Although networks can, in principle, learn semantically correct priors, extensive evidence shows that this is not guaranteed. Small, imperceptible changes to an image can alter a detector's output, and generalization to new examples outside the training distribution is often much weaker than within it. In some cases, changing a single pixel can alter a deep network's classification. The same ability that enables deep networks to discover unexpected features is also their weakness: many learned features appear, at least semantically, of dubious relevance.

When Deep Learning Makes Sense

Deep learning is a valuable addition to computer vision. It allows training detectors for objects that would be impractical to design by hand, and these detectors can be scaled with additional compute. However, this capability comes at a cost: the decision-making process is often not interpretable, and the basis for classification may be unrelated to the task's intended semantics. Detectors can fail when input data violates low-level biases present in the training set, and the failure modes are not yet well understood.

In practice, deep learning is useful for applications where occasional errors are tolerable and where inputs are unlikely to differ significantly from the training data. Examples include image search, surveillance, automated retail, and most non-critical tasks that can tolerate error rates on the order of a few percent.

Ironically, many view deep learning as revolutionary for application domains where errors are consequential and real-time decisions matter, such as autonomous driving and autonomous robots. Recent research shows that deep neural networks used in driving systems can be vulnerable to adversarial attacks in the real world. This suggests that applying deep models to safety-critical systems requires extreme caution.

There is also concern about medical and diagnostic applications: models trained on data from one institution may not generalize well to another, reinforcing the view that these models often learn shallower signals than researchers expect.

Data Is Shallower Than We Thought

An unexpected lesson from deep learning is that visual data, although high dimensional, can be statistically separated by many more methods than previously assumed. Low-level image features carry more statistical signal correlated with high-level human labels than we had believed. In other words, sets of low-level features can be surprisingly informative. How to construct methods that reliably separate visually meaningful categories in a semantically principled way remains an open and difficult question.

Conclusion

Deep learning has become an important component of modern computer vision systems. Classical computer vision has not disappeared and remains useful for building powerful, hand-crafted detectors that rely on semantically meaningful input features. While such detectors may not always match deep models on some dataset metrics, they can provide guarantees about which input features drive decisions.
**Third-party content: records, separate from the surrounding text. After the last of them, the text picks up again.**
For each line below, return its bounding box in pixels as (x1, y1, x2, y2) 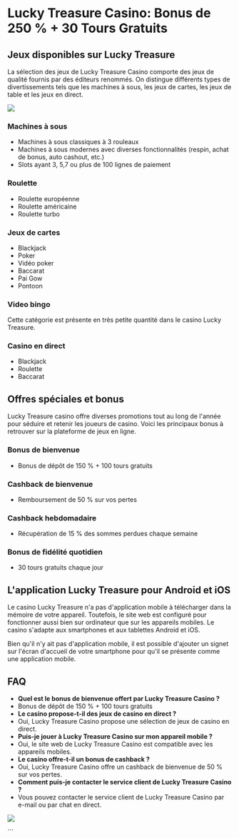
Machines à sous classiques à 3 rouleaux (17, 138, 139, 146)
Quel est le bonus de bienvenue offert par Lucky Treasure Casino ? (17, 695, 220, 703)
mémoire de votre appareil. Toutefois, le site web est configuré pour (7, 610, 207, 619)
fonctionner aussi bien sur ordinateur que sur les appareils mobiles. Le (7, 618, 215, 627)
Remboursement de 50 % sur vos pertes (17, 495, 138, 504)
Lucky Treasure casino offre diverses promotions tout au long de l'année (7, 412, 221, 420)
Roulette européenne (17, 194, 80, 203)
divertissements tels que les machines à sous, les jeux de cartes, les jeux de (7, 83, 232, 91)

Deep learning offers statistically powerful detectors without manual feature engineering, but it requires large labeled datasets, substantial computational resources such as GPUs, and expertise in deep learning. These detectors can suffer unexpected failures because their domain of applicability is difficult, if not impossible, to concisely describe. Combining deep learning with feature engineering and logical reasoning can produce useful capabilities across a wide range of automation problems.